Unnamed: 0,id,text,author
0,id26305,"This process, however, afforded me no means of...",EAP
1,id17569,It never once occurred to me that the fumbling...,HPL
2,id11008,"In his left hand was a gold snuff box, from wh...",EAP
3,id27763,How lovely is spring As we looked from Windsor...,MWS
4,id12958,"Finding nothing else, not even gold, the Super...",HPL


In [7]:
# Read the text of the training examples  
corpus = df['text'].tolist()
print(corpus[0])
unique_labels = df['author'].unique().tolist()
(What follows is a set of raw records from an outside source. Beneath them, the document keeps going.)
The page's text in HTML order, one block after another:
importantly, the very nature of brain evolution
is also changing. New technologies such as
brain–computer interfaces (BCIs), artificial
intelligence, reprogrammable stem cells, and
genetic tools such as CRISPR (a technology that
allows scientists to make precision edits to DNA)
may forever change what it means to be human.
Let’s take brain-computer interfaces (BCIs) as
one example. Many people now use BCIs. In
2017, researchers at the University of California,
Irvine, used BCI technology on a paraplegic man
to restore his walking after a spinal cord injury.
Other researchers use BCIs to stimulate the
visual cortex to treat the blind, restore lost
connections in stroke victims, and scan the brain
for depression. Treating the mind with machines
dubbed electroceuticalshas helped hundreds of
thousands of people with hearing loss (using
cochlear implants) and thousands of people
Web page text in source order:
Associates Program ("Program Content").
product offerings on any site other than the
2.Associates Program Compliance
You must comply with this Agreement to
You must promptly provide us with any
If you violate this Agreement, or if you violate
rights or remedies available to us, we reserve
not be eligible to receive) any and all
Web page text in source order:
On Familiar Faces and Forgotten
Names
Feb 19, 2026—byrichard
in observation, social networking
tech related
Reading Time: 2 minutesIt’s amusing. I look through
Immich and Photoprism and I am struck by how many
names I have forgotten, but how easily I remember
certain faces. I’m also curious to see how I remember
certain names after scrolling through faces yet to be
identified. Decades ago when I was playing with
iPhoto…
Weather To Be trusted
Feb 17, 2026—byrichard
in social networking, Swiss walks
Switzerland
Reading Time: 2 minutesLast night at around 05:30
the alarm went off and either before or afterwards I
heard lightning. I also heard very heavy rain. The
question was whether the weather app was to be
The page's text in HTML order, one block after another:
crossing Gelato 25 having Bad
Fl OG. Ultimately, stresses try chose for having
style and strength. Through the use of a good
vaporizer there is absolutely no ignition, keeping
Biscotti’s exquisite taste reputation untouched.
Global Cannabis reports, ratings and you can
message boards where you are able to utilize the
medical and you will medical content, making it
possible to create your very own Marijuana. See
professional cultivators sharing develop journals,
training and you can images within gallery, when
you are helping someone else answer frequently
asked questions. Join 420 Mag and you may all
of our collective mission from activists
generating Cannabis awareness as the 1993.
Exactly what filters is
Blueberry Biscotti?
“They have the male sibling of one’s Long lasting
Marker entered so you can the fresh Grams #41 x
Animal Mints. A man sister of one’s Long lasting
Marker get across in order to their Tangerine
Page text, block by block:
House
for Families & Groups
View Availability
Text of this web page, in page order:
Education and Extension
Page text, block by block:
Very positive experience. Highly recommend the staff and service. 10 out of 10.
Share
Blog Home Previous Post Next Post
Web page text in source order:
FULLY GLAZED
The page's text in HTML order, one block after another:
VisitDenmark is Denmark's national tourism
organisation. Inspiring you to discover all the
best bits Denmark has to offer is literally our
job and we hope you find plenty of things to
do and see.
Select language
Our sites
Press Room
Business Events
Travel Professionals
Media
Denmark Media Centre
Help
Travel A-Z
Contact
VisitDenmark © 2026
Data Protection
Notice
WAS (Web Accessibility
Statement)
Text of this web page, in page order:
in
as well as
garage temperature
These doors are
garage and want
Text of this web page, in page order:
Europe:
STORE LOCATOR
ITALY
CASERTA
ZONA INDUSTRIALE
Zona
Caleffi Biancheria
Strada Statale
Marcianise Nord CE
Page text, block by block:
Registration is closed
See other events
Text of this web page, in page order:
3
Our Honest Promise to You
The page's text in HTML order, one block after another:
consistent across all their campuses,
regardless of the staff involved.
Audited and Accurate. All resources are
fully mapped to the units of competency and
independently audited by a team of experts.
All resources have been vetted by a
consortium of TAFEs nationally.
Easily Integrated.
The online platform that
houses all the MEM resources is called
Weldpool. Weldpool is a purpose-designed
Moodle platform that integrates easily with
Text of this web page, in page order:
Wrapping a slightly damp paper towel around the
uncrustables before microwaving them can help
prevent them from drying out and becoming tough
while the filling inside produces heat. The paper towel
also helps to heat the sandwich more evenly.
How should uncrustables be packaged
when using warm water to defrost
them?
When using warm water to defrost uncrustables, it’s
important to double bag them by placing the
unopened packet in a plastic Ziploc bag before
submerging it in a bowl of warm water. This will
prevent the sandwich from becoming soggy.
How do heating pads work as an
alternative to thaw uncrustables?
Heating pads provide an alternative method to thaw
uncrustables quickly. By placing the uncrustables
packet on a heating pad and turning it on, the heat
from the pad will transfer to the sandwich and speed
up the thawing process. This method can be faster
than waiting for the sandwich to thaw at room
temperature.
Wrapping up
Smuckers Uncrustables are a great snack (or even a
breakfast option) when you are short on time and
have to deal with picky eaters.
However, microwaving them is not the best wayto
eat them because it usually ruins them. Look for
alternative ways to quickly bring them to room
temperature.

This process, however, afforded me no means of ascertaining the dimensions of my dungeon; as I might make its circuit, and return to the point whence I set out, without being aware of the fact; so perfectly uniform seemed the wall.


In [8]:
from nltk.tokenize import word_tokenize

print(word_tokenize(corpus[0]))

['This', 'process', ',', 'however', ',', 'afforded', 'me', 'no', 'means', 'of', 'ascertaining', 'the', 'dimensions', 'of', 'my', 'dungeon', ';', 'as', 'I', 'might', 'make', 'its', 'circuit', ',', 'and', 'return', 'to', 'the', 'point', 'whence', 'I', 'set', 'out', ',', 'without', 'being', 'aware', 'of', 'the', 'fact', ';', 'so', 'perfectly', 'uniform', 'seemed', 'the', 'wall', '.']


In [9]:
# Remove english stopwords from the tokenized lists
stops = set(stopwords.words('english'))
modified_corpus = []
for sent in corpus:
    modified_sent = []
    for term in word_tokenize(sent):
        if term not in stops:
            modified_sent.append(term)
    modified_corpus.append(modified_sent)
print(modified_corpus[0])

labels = df['author'].tolist()
print(unique_labels)

labeled_corpus = list(zip(modified_corpus, labels))
print(labeled_corpus[0])

['This', 'process', ',', 'however', ',', 'afforded', 'means', 'ascertaining', 'dimensions', 'dungeon', ';', 'I', 'might', 'make', 'circuit', ',', 'return', 'point', 'whence', 'I', 'set', ',', 'without', 'aware', 'fact', ';', 'perfectly', 'uniform', 'seemed', 'wall', '.']
['EAP', 'HPL', 'MWS']
(['This', 'process', ',', 'however', ',', 'afforded', 'means', 'ascertaining', 'dimensions', 'dungeon', ';', 'I', 'might', 'make', 'circuit', ',', 'return', 'point', 'whence', 'I', 'set', ',', 'without', 'aware', 'fact', ';', 'perfectly', 'uniform', 'seemed', 'wall', '.'], 'EAP')


In [22]:
# create a labeled set of training features.
len(all_words)
# another way to say the same thing...
#all_words = set(word.lower() for passage in modified_corpus for word in passage[0])
all_data = []
for passage in labeled_corpus:
    d = {}
    for term in passage[0]:
        d[term] = True
    all_data.append((d, passage[1]))
    
print(all_data[0])
print(list(all_data[0][0].keys()))

({'however': True, 'means': True, ';': True, 'ascertaining': True, 'set': True, 'might': True, 'afforded': True, 'fact': True, 'wall': True, 'make': True, 'without': True, 'dungeon': True, ',': True, '.': True, 'return': True, 'circuit': True, 'dimensions': True, 'perfectly': True, 'seemed': True, 'uniform': True, 'This': True, 'process': True, 'point': True, 'whence': True, 'aware': True, 'I': True}, 'EAP')
['however', 'means', ';', 'ascertaining', 'set', 'might', 'afforded', 'fact', 'wall', 'make', 'without', 'dungeon', ',', '.', 'return', 'circuit', 'dimensions', 'perfectly', 'seemed', 'uniform', 'This', 'process', 'point', 'whence', 'aware', 'I']


In [19]:
#get a random set of features to use to create negative examples for training.
all_words = set()               # uniques terms
for passage in labeled_corpus:
    for word in passage[0]:
        all_words.add(word)

all_words = list(all_words)
print(all_words[:5])

all_words_idx = [i for i,_ in enumerate(all_words)]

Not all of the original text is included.